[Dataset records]
◆ ◆ ◆ ◆
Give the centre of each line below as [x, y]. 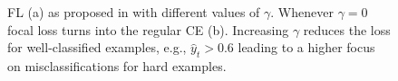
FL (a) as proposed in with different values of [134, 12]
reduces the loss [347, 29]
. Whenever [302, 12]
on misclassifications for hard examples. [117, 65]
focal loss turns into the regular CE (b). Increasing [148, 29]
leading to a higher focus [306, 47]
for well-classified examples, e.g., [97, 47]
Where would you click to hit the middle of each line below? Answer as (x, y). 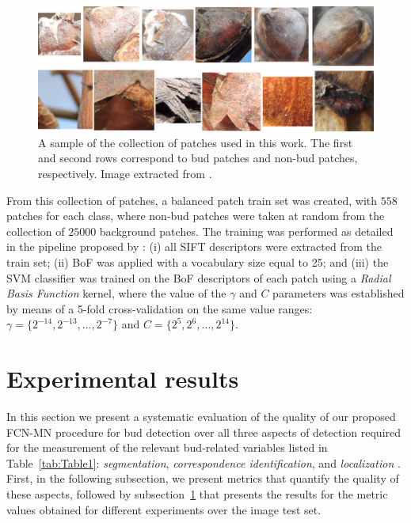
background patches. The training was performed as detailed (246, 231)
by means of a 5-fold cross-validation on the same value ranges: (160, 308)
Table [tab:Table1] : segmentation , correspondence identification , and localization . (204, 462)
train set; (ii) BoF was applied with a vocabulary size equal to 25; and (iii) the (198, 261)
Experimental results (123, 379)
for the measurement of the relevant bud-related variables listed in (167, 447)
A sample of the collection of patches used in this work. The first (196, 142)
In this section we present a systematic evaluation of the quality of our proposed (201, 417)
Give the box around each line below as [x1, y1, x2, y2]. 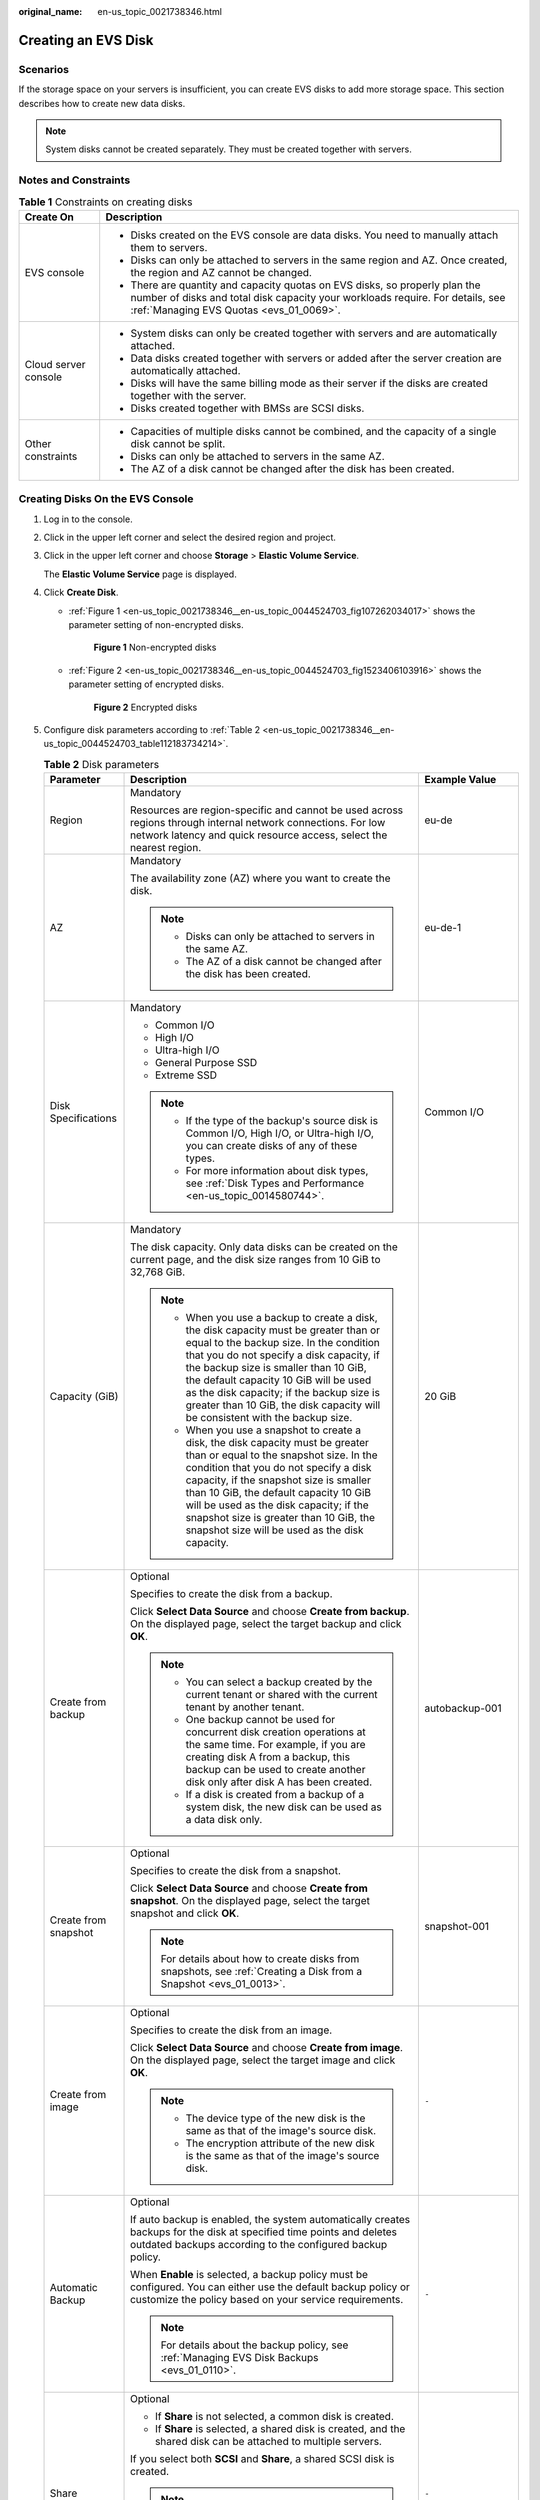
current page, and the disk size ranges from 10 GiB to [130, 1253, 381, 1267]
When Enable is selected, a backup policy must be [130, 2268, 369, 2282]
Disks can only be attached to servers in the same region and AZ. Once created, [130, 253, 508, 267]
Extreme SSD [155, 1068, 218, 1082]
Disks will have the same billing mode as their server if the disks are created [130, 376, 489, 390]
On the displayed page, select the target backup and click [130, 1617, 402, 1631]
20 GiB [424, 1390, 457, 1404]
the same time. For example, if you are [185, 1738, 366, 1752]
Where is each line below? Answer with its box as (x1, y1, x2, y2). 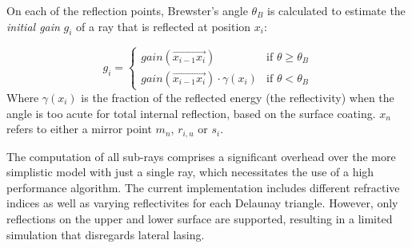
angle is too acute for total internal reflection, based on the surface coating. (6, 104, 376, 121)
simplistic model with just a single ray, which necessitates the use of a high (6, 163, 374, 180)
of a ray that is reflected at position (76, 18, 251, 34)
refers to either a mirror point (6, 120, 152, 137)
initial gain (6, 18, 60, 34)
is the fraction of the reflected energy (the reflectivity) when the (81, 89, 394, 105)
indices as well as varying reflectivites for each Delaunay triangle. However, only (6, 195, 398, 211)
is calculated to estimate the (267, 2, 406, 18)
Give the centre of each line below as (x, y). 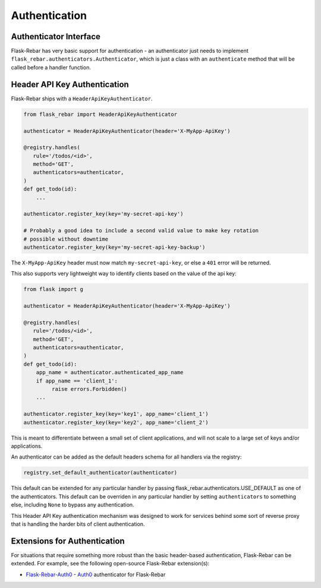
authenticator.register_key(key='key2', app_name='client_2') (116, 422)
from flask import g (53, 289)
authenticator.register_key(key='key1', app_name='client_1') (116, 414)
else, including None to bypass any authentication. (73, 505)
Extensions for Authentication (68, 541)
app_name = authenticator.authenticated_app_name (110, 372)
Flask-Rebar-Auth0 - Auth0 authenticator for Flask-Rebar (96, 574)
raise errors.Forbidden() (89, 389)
◆ ◆ ◆ ◆
ASSIGNMENT
Which part of the entries opens with the line containing "indices as well" and closes with the line containing "app_name='client_1') (116, 414)"? Output that part exactly, ends included, pictures excluded.

OUTPUT FOR THIS EXERCISE
indices as well as varying reflectivites for each Delaunay triangle. However, only (6, 195, 398, 211)
is calculated to estimate the (267, 2, 406, 18)
Give the centre of each line below as (x, y). 
authenticator.register_key(key='key2', app_name='client_2') (116, 422)
from flask import g (53, 289)
authenticator.register_key(key='key1', app_name='client_1') (116, 414)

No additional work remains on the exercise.